In fact, the more I think about it, the less clear I am about what the relationship between pronoun frequency and type of narration is or would be in any general sense. Given that this paper will be understood in part as a contribution to literary criticism, it seems important to be very clear about this distinction. Further, it obscures a variety of techniques that are understood as not to be first-person in literary terms. A novel which has multiple first-person narrators, as in some of the epistolary novels Michael mentions, would be classes as “first person,” but are typically thought of in literary terms as some variety of third-person omniscient narration due to the (sometimes) silent “organizer” of the letters or documents. Further, I’m really unclear about how one would algorithmically determine point of view in the sense literary criticism typically uses that term.

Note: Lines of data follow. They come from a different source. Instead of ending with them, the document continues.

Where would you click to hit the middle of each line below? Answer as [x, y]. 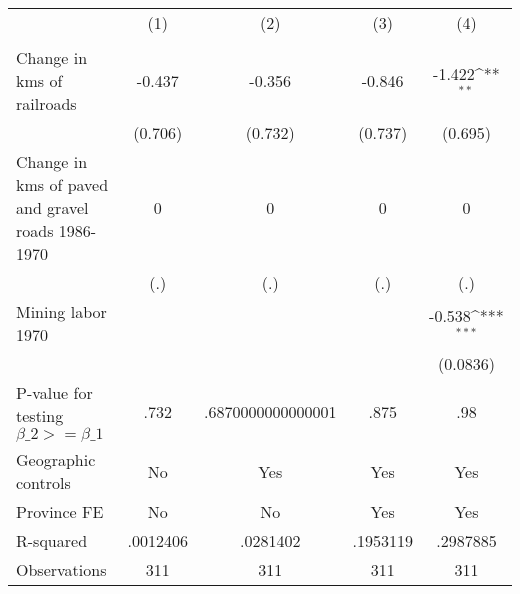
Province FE [60, 511]
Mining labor [61, 311]
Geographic [56, 459]
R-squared [52, 540]
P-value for [54, 392]
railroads [46, 103]
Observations [61, 569]
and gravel [52, 207]
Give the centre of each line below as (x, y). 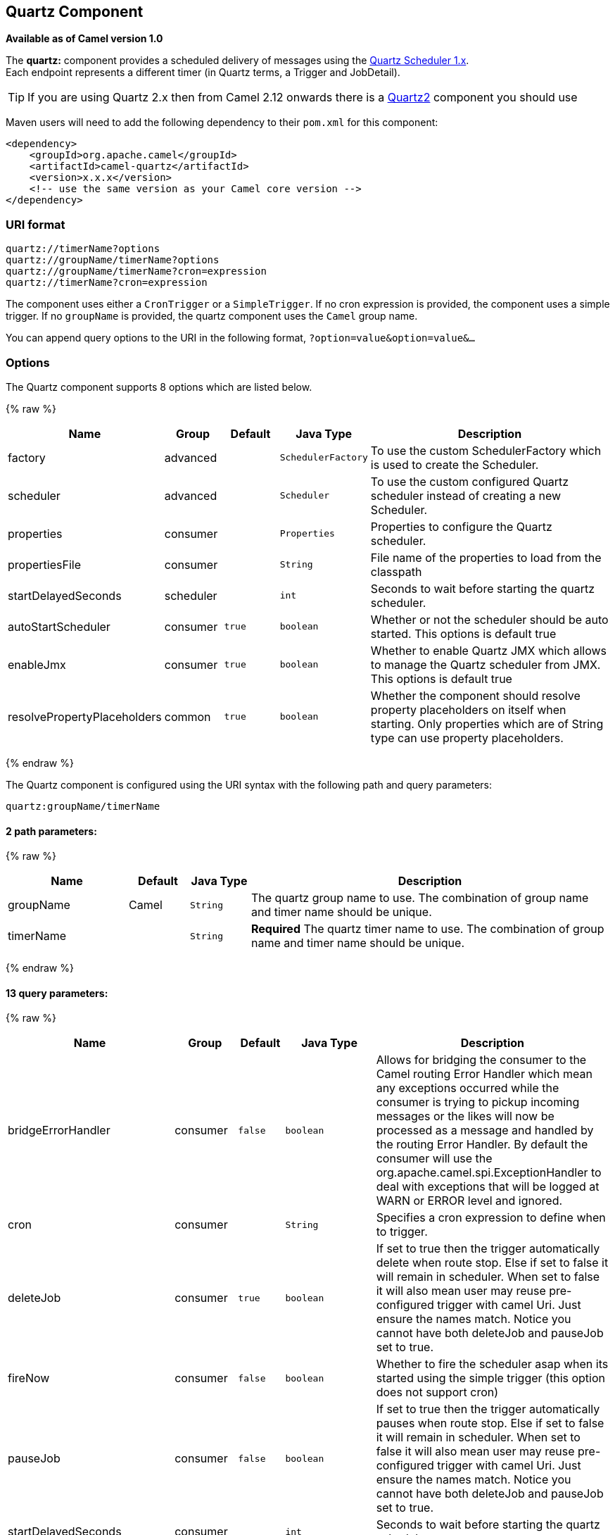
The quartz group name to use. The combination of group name (420, 898)
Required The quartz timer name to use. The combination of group (428, 929)
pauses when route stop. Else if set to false (490, 1423)
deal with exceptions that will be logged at (488, 1187)
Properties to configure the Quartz (461, 526)
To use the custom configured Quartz (470, 481)
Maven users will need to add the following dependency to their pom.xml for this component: (222, 123)
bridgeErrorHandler (59, 1130)
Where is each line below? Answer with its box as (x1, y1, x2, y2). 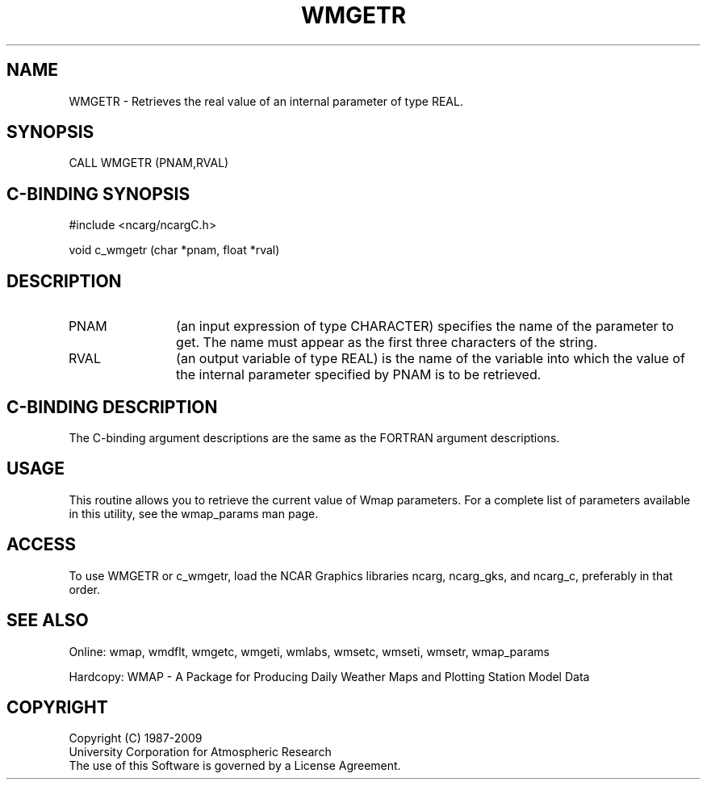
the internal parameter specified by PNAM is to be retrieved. (176, 366, 542, 383)
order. (69, 582, 100, 596)
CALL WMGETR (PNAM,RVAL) (69, 156, 229, 170)
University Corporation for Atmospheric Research (69, 745, 332, 759)
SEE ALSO (6, 610, 89, 631)
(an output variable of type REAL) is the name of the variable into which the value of (176, 350, 685, 367)
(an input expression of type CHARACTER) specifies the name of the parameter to (176, 318, 674, 335)
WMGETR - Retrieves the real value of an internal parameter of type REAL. (69, 94, 463, 108)
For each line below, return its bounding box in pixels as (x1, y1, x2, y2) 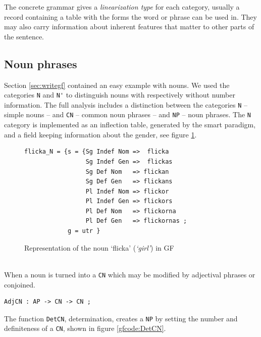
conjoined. (4, 279, 35, 290)
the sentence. (4, 31, 44, 41)
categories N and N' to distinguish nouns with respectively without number (4, 89, 235, 100)
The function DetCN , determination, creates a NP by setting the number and (4, 313, 238, 323)
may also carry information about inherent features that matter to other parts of (4, 21, 254, 32)
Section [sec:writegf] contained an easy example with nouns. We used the (4, 79, 230, 90)
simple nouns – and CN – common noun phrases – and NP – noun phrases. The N (4, 109, 251, 120)
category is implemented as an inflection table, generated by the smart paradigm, (4, 119, 256, 130)
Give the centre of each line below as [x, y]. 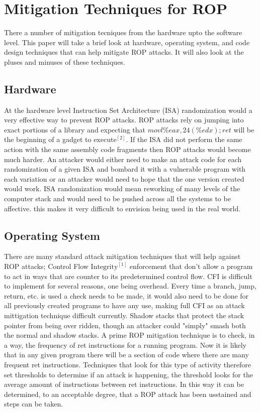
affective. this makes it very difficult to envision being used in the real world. [122, 208]
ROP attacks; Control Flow [46, 266]
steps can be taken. [34, 404]
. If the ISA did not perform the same [184, 139]
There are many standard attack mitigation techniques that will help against [122, 256]
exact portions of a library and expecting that [75, 129]
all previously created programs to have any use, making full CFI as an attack [124, 305]
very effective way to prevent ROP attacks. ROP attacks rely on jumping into [124, 120]
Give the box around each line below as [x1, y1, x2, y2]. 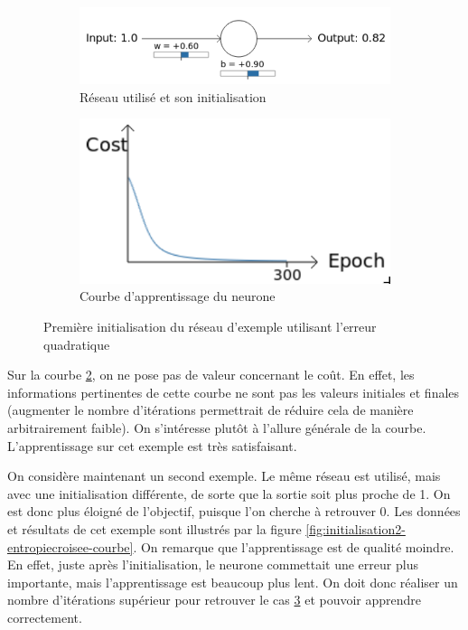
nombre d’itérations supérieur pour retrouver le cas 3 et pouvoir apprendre [7, 590, 422, 609]
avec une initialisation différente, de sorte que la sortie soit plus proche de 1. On [7, 484, 451, 503]
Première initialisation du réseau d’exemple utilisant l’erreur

Some of the things you’re saying here are true, David, and some of them are based on a misunderstanding of the way algorithmic classification works. E.g., the classification algorithm isn’t about subject and object positions, nor is it just about pronouns.

I can’t fully explain the principles of machine learning in a blog thread. But the key is this: I haven’t designed a specific clever recipe to identify first-person narration. I identify novels that I believe are written in the first person, and train a model to recognize those novels. It doesn’t restrict itself to pronouns: for instance, if dialogue were a major complication, some learning algorithms could identify speech cues like “said” as a necessary counterweight. (That doesn’t actually turn out to be necessary here.) Then we present the model with novels it hasn’t seen, and ask “How good a job does it actually do classifying them?”

Your worries about dialogue are, in effect, addressed automatically when we test the model. If there’s a problem, we’ll know, because the model will fail to correctly identify the new examples it’s presented. But in fact our model does very well. Now, “very well” in the algorithmic world is, e.g., 96% (see the article for details of the metric). I realize humanists are accustomed to lower error tolerances; if you find 4% error unacceptable, you probably won’t want to use algorithmic strategies.

Some of your other questions require a different sort of answer, because they’re questions about the categories human investigators have used to train and test the models. E.g., should we distinguish epistolary narration from first person? I haven’t tried that yet, but it would clearly be useful, and I suspect it won’t be hard. Epistolary address leaves its own lexical clues in a text: I doubt it’s much harder to identify than drama. We should be able to break epistolary narration out as a separate category and see how that changes the picture.

However, there’s no doubt that point of view also involves a rich range of phenomena that an algorithm will find hard to register. Multiple narrators, degrees of distance, focalization, etc. The first person/third person spectrum I’m offering is a deliberate simplification — a “model.” No model reproduces every detail of reality. The question to ask is, Is it useful? Do we learn anything interesting from it? People are welcome to their own opinions on that. I think this model has already shown me several things I didn’t know before, and has turned up clues that point toward even more interesting questions. It sounds like you believe the model will be too simple to be useful. That’s okay, and I’m sure you won’t be alone. But I’m not going to spend a great deal of time trying to persuade skeptics at this point — I’d rather check out these clues, and see where they lead.